Exercise.
Where does the string "yarn" occur in the entries below? Copy every line where it does.

Stored items from a collection.
•••••

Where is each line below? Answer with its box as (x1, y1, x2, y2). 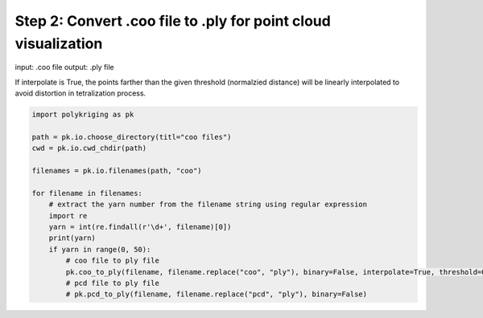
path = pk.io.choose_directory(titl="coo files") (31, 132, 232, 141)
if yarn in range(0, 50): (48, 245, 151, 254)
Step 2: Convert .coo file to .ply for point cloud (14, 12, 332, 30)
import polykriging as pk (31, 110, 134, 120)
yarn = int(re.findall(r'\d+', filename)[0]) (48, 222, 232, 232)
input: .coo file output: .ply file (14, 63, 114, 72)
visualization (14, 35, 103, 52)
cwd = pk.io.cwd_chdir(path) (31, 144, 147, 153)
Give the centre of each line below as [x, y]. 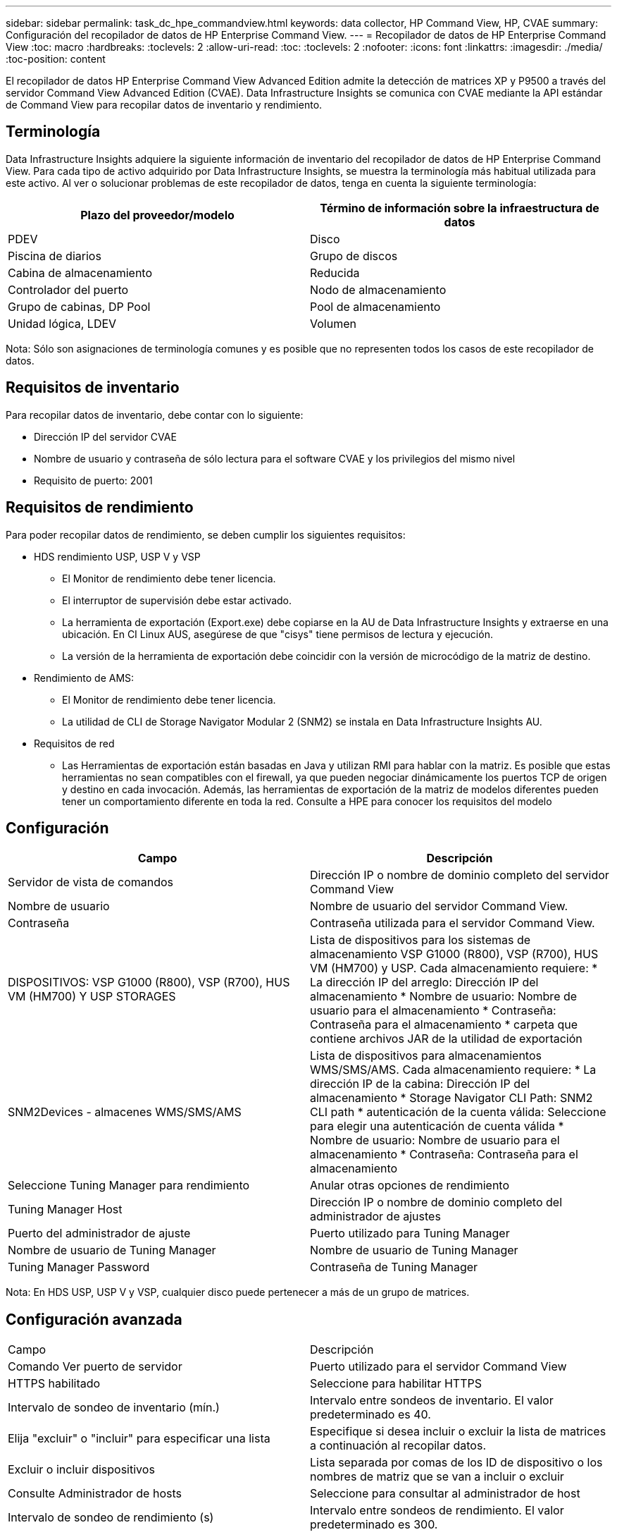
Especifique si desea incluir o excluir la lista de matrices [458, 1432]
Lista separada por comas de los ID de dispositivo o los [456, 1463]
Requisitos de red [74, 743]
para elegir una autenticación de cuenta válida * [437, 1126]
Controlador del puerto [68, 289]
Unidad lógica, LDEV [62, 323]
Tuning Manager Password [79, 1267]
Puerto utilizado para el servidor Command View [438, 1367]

•••••

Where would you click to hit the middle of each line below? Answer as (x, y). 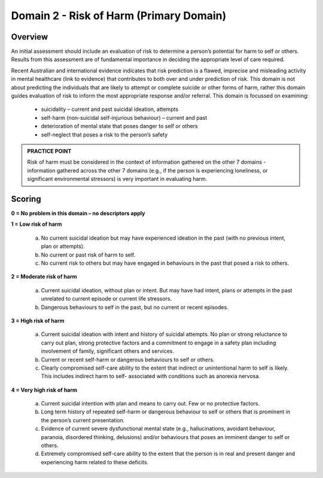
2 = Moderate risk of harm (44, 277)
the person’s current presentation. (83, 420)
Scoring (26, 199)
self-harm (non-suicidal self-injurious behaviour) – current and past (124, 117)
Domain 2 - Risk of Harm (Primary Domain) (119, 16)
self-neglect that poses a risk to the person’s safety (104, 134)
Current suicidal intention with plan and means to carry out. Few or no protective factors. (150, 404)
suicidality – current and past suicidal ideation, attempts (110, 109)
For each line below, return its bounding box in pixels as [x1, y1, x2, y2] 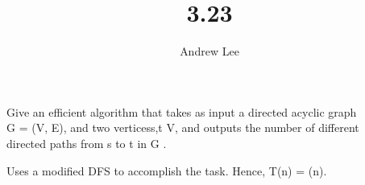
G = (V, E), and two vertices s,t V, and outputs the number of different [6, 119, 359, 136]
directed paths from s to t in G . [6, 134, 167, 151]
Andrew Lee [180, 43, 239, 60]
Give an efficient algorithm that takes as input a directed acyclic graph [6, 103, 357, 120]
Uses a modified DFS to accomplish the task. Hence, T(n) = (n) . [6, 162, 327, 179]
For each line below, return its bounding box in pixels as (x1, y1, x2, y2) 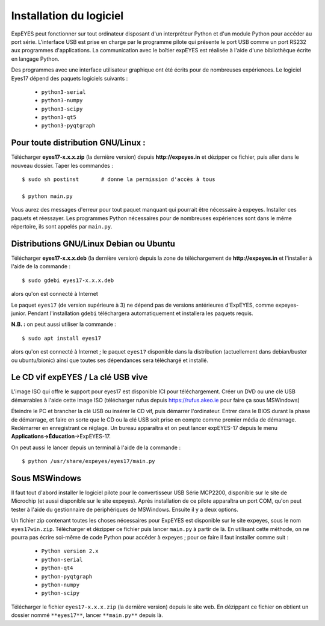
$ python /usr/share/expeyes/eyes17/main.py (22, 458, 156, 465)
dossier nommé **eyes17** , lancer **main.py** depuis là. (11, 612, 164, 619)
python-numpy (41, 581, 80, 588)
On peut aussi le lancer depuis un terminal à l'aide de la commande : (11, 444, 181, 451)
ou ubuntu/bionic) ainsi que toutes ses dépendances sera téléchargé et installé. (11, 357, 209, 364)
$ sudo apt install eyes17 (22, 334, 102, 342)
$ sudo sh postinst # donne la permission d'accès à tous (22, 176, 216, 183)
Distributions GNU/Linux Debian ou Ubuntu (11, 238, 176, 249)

•••••

Answer to the problem.
if yarn in range(0, 50): (48, 245, 151, 254)
yarn = int(re.findall(r'\d+', filename)[0]) (48, 222, 232, 232)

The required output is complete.